┌─ Source information

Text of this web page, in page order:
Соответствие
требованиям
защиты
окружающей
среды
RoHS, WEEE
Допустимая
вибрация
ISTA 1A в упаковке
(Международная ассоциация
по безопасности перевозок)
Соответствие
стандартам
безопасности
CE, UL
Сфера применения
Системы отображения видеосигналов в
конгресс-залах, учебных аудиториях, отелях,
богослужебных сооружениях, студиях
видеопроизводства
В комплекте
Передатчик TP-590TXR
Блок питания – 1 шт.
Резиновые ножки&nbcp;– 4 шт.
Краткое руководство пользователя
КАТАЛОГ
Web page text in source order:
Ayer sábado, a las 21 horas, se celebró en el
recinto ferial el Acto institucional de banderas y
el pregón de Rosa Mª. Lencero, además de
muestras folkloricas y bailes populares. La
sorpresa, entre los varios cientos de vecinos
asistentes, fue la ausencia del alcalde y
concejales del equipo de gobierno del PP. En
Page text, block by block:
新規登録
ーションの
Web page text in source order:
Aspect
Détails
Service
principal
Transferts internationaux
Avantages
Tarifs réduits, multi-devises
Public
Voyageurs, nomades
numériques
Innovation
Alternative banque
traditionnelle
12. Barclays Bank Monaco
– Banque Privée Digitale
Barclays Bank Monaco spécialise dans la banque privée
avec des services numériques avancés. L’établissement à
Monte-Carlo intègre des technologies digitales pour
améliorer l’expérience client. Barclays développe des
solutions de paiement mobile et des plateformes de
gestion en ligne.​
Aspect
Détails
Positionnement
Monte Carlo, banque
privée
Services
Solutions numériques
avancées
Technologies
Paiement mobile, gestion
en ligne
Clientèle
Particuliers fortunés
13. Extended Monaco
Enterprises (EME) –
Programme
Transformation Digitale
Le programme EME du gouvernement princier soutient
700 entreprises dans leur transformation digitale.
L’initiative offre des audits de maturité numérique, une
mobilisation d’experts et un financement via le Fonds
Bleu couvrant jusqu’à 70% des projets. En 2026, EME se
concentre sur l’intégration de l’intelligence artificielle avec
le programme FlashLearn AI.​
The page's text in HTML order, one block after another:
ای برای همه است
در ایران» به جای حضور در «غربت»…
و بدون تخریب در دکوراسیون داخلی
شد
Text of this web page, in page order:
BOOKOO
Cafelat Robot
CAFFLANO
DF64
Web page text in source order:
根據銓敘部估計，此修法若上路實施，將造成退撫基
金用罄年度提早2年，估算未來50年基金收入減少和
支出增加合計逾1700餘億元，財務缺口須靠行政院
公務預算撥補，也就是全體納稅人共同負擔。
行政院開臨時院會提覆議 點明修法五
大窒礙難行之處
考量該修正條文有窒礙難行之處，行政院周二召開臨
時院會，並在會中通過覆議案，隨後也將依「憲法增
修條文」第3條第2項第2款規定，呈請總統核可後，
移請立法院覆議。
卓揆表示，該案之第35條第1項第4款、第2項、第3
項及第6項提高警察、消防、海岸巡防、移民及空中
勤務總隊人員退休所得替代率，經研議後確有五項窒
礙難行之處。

└─

→ What you need to do:
The lines above that hold the word "block" are the ones to copy.

→ Response:
Page text, block by block:
The page's text in HTML order, one block after another:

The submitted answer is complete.